Table 1 List and information of 37 SNPs in the analyzed region on chromosome 20q11.22

Use of a novel measurement: θ value

An original measurement (θ value) was used for block identification. The θ value represents the probability of whether a SNPs interval resides within or outside a haplotype block. The word "interval" as used here refers to the region between two adjacent SNPs (See Methods). Using the θ value with more than two block definitions allows an estimation of the suitable structure of the haplotype block in the region of interest.

In the analyzed region, different reference haplotype blocks were identified with three separate algorithms, despite a single strong |D'| value (Fig. 1B). To evaluate the discrepancy in block identification, θ profiles were calculated for all pairwise SNPs with a flow chart in Fig. 2.

Figure 2
figure 2

A flow chart of computational simulation. This flow chart outlines the basic algorithms including re-sampling, haplotype block definition, and block concordance (See Methods). x is the sample size in the re-sampling process.

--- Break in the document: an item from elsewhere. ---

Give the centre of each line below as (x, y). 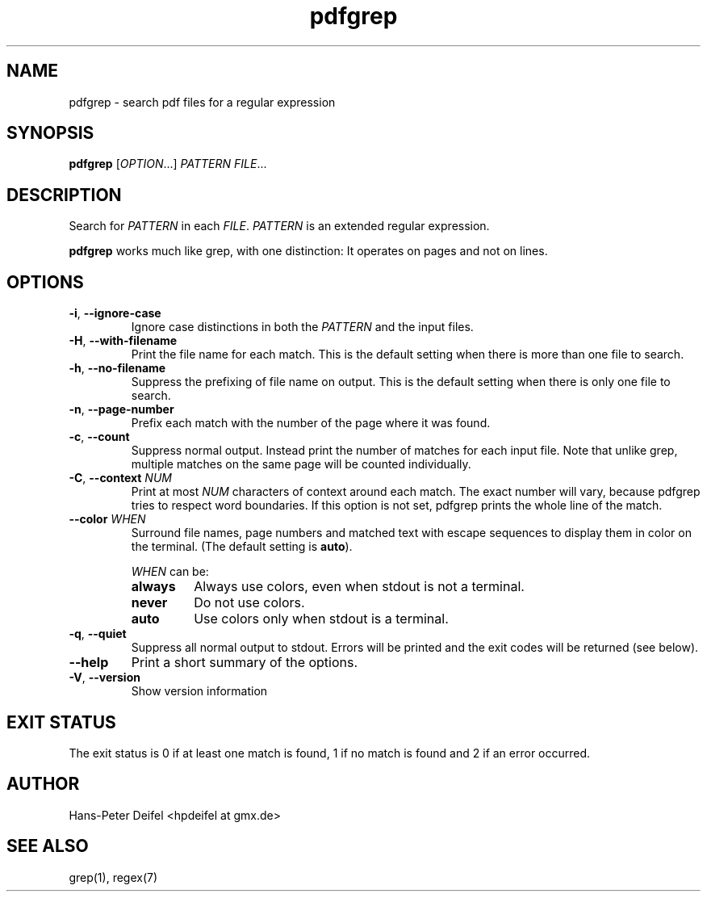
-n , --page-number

This parameter is increased from 50 to 700 in increments of 50, in addition to 10, 25, and 725. n is the number of repeat times of simulation under the maximum repeat time N. The θ value is an original measurement of the estimation of haplotype block, and is the ratio of times to N times when simulating the transition zone of block (See Materials and Methods). HWE denotes Hardy-Weinberg equilibrium, and MAF denotes minor allele frequencies.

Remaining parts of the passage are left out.